Regexp in Grok sometimes catches a value sometimes

2019-09-11 11:00发布

问题:

I've a code in grok, which captures messages, and if they meet a given criteria, they get a tag.

My problem is, that sometimes this filter works while testing, and sometimes does not. The regexp in question is the following:

^(?!(?:\d\d\d\d-\d\d-\d\d.\d\d:\d\d:\d\d)).*$

This line checks if the given message does not begin with a given time stamp format. In other words: if the given message does not begin with this time stamp, then it gets a tag.

You can test it yourself with this online application: http://grokconstructor.appspot.com/do/match#result

For these test values, the regepx captures all messages which meets the criteria, so the two lines with "test" are highlighted in green:

test
2016-09-23 18:26:49,714
2016-09-23 18:26:40,244
test

However it captures the first date when the input is something like this:

2016-09-23 18:26:49,714
2016-09-23 18:26:40,244
test

I would like to understand what is the reason behind this behaviour, and how could I prevent it?

回答1:

Why not just match the timestamp in a sensible way? You can match multiple date formats like this:

date {
  match => [ "log_timestamp", "dd/MMM/YYYY HH:mm:ss", "dd/MMM/YYYY HH:mm:ss.SSS" ]
  timezone => "Etc/UTC"
  locale => "en-US"
}

This would match 23/SEP/2016 15:15:00 or 23/SEP/2016 15:15:00.123 (we made a change when we were versioning)

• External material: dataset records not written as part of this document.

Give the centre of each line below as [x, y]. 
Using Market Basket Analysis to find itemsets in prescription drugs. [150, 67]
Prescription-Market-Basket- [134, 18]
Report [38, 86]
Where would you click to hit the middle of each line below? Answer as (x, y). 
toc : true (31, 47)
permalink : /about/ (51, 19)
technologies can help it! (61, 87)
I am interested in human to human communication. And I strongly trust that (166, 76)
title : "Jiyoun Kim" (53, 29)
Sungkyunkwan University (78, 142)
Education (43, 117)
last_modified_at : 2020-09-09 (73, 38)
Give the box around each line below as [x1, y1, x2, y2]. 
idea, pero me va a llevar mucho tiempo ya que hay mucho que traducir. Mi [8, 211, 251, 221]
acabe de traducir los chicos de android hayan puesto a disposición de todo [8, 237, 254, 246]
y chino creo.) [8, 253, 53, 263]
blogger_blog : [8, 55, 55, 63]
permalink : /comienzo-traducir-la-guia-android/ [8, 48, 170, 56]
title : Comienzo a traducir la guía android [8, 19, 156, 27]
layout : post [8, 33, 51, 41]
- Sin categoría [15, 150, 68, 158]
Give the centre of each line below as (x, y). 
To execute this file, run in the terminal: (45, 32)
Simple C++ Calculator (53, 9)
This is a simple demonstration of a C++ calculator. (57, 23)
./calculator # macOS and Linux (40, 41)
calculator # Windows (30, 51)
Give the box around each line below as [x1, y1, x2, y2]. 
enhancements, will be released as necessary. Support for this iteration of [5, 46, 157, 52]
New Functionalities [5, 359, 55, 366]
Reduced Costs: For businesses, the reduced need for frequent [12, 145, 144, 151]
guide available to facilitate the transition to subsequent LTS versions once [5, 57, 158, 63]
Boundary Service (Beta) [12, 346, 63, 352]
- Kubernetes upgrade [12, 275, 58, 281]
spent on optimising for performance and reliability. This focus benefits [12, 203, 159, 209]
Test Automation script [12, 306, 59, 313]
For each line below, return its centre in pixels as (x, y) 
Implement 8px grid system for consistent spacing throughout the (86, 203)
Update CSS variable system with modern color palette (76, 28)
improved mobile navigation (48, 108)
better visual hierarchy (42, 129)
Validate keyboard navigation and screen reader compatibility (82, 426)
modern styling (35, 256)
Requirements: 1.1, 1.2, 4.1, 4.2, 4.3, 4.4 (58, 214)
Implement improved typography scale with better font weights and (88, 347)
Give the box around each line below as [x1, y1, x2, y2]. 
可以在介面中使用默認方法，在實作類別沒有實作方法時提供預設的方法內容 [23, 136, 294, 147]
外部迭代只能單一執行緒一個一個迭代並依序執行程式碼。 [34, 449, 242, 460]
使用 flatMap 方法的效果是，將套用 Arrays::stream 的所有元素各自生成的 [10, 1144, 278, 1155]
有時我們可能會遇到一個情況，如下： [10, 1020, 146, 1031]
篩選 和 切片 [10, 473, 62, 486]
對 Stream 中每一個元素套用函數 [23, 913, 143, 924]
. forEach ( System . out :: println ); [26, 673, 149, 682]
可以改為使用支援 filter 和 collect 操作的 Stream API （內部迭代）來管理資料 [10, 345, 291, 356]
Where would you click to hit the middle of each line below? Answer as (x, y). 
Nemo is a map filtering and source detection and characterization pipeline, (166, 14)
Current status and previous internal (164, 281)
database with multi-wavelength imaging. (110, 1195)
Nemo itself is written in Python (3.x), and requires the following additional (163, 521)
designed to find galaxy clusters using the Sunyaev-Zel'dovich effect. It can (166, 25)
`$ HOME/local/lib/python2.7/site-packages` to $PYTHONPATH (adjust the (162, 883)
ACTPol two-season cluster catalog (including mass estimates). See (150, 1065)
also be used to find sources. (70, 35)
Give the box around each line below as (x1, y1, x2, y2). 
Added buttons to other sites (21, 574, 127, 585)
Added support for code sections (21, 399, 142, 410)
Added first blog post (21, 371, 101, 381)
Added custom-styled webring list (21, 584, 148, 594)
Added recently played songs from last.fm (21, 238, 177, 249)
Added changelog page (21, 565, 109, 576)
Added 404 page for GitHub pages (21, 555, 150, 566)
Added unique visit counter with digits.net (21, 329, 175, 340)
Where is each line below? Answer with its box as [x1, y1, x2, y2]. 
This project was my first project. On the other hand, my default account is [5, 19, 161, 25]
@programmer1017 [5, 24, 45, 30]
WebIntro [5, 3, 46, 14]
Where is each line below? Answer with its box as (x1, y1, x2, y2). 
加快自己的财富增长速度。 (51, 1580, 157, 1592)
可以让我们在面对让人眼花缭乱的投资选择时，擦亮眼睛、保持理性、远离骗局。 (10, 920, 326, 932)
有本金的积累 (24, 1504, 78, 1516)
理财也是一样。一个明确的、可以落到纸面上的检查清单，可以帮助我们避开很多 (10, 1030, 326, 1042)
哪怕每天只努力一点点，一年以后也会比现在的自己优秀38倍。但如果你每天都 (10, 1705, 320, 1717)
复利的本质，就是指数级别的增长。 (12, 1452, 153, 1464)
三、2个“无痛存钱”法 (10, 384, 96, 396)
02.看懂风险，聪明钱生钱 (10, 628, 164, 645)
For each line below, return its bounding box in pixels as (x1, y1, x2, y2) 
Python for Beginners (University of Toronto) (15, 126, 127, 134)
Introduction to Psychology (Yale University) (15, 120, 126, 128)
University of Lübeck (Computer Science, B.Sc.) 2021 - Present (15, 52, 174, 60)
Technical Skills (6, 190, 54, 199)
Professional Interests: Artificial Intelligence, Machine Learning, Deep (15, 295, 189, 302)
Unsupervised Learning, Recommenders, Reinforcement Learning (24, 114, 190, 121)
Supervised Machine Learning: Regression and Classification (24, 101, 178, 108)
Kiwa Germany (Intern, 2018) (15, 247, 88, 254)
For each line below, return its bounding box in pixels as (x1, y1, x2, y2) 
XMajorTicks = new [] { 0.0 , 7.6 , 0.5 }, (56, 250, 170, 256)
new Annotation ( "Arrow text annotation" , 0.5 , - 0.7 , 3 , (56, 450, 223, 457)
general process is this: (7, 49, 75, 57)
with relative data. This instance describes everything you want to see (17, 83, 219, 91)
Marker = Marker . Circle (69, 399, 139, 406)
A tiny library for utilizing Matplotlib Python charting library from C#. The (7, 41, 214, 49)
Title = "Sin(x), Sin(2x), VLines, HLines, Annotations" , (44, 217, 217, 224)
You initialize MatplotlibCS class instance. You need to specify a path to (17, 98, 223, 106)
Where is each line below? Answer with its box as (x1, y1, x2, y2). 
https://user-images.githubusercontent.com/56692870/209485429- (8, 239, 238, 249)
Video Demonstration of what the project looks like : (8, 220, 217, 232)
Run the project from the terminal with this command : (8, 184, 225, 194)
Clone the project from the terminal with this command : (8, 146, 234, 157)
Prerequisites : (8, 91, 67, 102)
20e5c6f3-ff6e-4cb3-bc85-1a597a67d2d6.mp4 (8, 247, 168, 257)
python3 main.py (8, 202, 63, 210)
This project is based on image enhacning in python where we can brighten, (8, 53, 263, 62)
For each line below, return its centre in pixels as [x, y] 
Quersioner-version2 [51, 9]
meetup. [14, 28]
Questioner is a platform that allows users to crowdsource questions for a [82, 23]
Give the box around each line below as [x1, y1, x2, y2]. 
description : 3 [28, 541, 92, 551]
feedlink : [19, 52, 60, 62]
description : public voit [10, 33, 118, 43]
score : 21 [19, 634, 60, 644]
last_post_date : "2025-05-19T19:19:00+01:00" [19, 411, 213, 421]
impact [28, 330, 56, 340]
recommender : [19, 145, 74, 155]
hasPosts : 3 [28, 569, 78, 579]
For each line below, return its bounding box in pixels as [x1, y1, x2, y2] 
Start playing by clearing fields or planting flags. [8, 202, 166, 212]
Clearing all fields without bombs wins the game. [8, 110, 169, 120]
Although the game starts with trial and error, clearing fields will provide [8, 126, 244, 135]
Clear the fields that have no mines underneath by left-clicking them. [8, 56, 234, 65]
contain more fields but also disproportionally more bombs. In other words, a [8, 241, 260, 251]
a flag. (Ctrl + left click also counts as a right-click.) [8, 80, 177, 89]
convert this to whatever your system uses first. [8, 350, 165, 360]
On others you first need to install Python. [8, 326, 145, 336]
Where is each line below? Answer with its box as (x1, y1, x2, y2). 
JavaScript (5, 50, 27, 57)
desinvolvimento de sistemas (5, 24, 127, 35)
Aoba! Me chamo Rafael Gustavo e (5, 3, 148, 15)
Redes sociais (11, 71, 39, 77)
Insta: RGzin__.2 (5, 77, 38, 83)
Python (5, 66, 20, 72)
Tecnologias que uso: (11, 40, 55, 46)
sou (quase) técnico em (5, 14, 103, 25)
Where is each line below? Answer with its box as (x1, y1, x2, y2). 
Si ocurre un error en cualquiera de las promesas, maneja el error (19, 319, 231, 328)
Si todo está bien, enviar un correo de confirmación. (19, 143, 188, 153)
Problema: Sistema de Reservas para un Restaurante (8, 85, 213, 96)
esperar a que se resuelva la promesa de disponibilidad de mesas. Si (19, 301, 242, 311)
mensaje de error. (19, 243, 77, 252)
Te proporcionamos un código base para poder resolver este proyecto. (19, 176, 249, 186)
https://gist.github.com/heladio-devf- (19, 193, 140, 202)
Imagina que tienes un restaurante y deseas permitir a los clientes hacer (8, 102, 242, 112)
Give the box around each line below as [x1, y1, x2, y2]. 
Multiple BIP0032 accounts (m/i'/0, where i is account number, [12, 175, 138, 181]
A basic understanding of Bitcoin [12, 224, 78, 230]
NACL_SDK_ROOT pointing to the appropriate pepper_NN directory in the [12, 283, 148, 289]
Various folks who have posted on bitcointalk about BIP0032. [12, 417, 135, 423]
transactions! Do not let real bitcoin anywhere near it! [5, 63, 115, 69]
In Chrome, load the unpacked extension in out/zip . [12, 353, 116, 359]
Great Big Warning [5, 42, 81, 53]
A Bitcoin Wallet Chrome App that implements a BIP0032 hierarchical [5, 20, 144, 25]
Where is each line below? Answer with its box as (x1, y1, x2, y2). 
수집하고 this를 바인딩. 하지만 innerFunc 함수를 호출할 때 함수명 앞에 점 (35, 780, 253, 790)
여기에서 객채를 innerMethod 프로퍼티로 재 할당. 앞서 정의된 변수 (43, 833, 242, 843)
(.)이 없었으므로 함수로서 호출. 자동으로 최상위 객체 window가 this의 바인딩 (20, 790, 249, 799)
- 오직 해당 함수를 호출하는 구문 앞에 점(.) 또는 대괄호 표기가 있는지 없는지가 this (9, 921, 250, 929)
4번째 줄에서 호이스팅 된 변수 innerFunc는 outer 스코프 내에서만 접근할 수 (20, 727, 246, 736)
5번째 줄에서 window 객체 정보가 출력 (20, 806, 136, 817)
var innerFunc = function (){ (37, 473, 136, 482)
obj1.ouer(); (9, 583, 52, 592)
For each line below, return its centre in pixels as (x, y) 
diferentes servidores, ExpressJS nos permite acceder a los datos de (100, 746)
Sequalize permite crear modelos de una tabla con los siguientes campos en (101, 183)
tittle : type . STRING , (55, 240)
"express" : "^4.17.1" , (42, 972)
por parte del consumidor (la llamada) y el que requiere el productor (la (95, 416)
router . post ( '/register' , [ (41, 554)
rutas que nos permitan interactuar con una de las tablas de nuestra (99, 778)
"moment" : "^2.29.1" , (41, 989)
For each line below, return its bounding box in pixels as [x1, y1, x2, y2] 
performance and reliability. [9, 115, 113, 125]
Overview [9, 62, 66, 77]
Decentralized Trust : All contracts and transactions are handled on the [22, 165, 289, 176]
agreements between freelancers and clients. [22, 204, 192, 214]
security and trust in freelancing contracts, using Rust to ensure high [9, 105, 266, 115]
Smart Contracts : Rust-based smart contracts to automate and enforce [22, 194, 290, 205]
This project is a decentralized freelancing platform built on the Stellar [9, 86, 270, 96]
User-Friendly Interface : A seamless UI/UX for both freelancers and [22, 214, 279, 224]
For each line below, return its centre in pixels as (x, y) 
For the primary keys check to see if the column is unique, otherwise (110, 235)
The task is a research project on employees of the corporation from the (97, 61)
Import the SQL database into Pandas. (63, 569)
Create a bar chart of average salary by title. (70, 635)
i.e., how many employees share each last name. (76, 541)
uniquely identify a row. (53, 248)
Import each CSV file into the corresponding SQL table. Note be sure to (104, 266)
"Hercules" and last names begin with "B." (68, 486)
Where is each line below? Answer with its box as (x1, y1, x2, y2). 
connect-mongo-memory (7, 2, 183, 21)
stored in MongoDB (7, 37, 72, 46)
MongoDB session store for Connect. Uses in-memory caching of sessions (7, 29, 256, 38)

So long as it wouldn't appear elsewhere in the line this should pretty much cover you.



回答2:

I think know what causes the behavior to happen in the online tester, although I'm not sure why it happens or what pattern it follows exactly. (I'm familiar with regex, but nothing else here. Feel free to shed some light on this in the comments, if you know more.)

To replicate put the following as the lines where it says "Some log lines you want to match":

2016-09-23 18:26:49,714
2016-09-23 18:26:40,244
test

In the place where it says "The pattern that should match all logfile lines", put your regex:

^(?!(?:\d\d\d\d-\d\d-\d\d.\d\d:\d\d:\d\d)).*$

Don't mess with the checkboxes (I'm not sure what they do, but they should all be checked).

Hit Go! and you get this result, as revo mentioned in the comments:

To get the other result, set up things the exact same way (if you just submitted the regex it should still be set up), but add that same regex to the area that says "If you want to use logstash's multiline filter please specify the used pattern".

Hit Go! and you get this result:

The simple way to avoid this is not to use Logstash's multiline filter. (At least that's what I would assume.)



回答3:

It appears to be that at the beginning of some messages there was a BOM (byte order mark) which I could capture with the following regexp in Grok:

^(?:\xEF\xBB\xBF).*&

I could keep this mark on the clip board, but looks like StackOwerflow cuts it down, that's why my example didn't work for everyone.